15. Alcest – Délivrance

Leichtfüßig schweben Melodien im Raum, bedächtig erheben sich Schlagzeug und Bass, während Gesang und Gitarren sich komplementär zusammenfügen. Streicher setzen ein und das Tempo zieht leicht an, um direkt wieder abzuflachen. Post Rock trifft auf Shoegaze, dessen träumerische Ästhetik und sanfte Dynamik sich zwischen schwelgerischer Melancholie und hoffnungsvollem Blick gen Horizont bewegt, ohne dabei zu dick aufzutragen und gen Kitsch zu kippen. Die reduzierte Instrumentierung mit einigen wenigen ergänzenden Farbtupfern (die in diesem Fall tatsächlich als solche zu verstehen sind) trägt seinen Teil dazu bei, eben jenen schmalen Grad zwischen Authentizität und Pathos nicht zu verlassen.

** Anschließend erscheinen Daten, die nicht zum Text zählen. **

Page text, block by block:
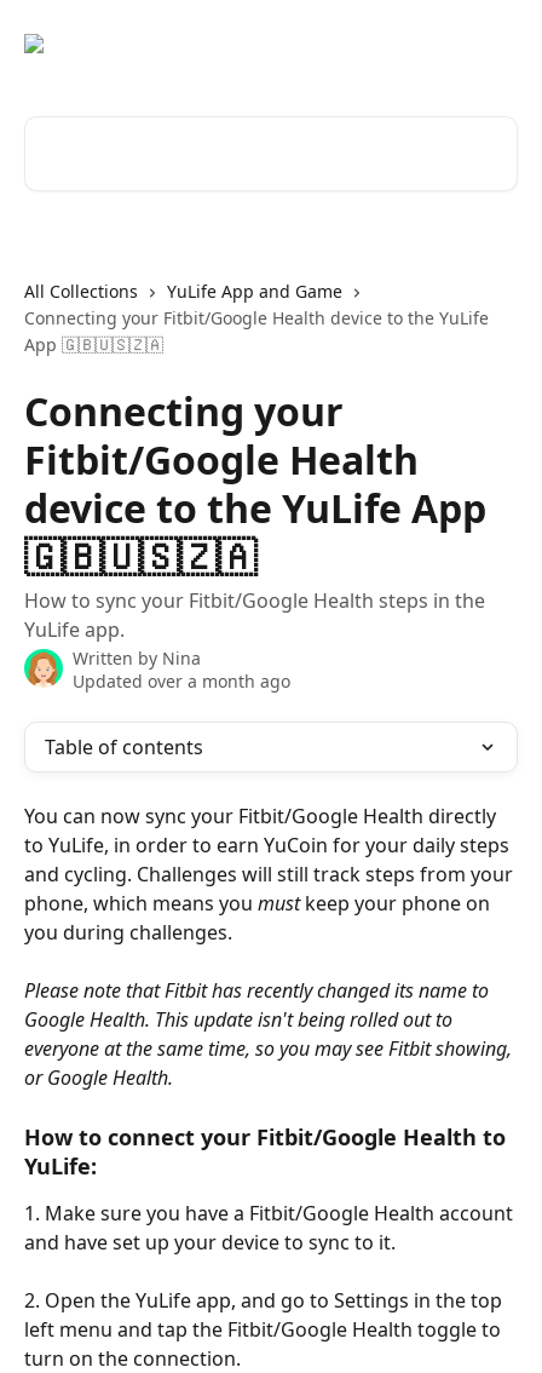
All Collections
YuLife App and Game
Connecting your Fitbit/Google Health device to the YuLife
App 🇬🇧🇺🇸🇿🇦
Connecting your
Fitbit/Google Health
device to the YuLife App
🇬🇧🇺🇸🇿🇦
How to sync your Fitbit/Google Health steps in the
YuLife app.
Written by Nina
Updated over a month ago
Table of contents
You can now sync your Fitbit/Google Health directly
to YuLife, in order to earn YuCoin for your daily steps
and cycling. Challenges will still track steps from your
phone, which means you must keep your phone on
you during challenges.
Please note that Fitbit has recently changed its name to
Google Health. This update isn't being rolled out to
everyone at the same time, so you may see Fitbit showing,
or Google Health.
How to connect your Fitbit/Google Health to
YuLife:
1. Make sure you have a Fitbit/Google Health account
and have set up your device to sync to it.
2. Open the YuLife app, and go to Settings in the top
left menu and tap the Fitbit/Google Health toggle to
turn on the connection.

Einzig einem echten Höhepunkt fehlt es „Délivrance“, welcher sich auf „Shelter“ im direkten Anschluss in Form des finalen Stücks „Into The Waves“ findet. Grundsätzlich scheint mir „Shelter“ – wie so oft in derlei Genres – ohnehin nur im Gesamtkontext so richtig zu funktionieren.

Ein sehr versöhnlicher Abschluss für einen durchwachsenen Sampler, der viel Bekanntes aber auch einiges Neues zu bieten hatte. Danke für das Zusammenstellen!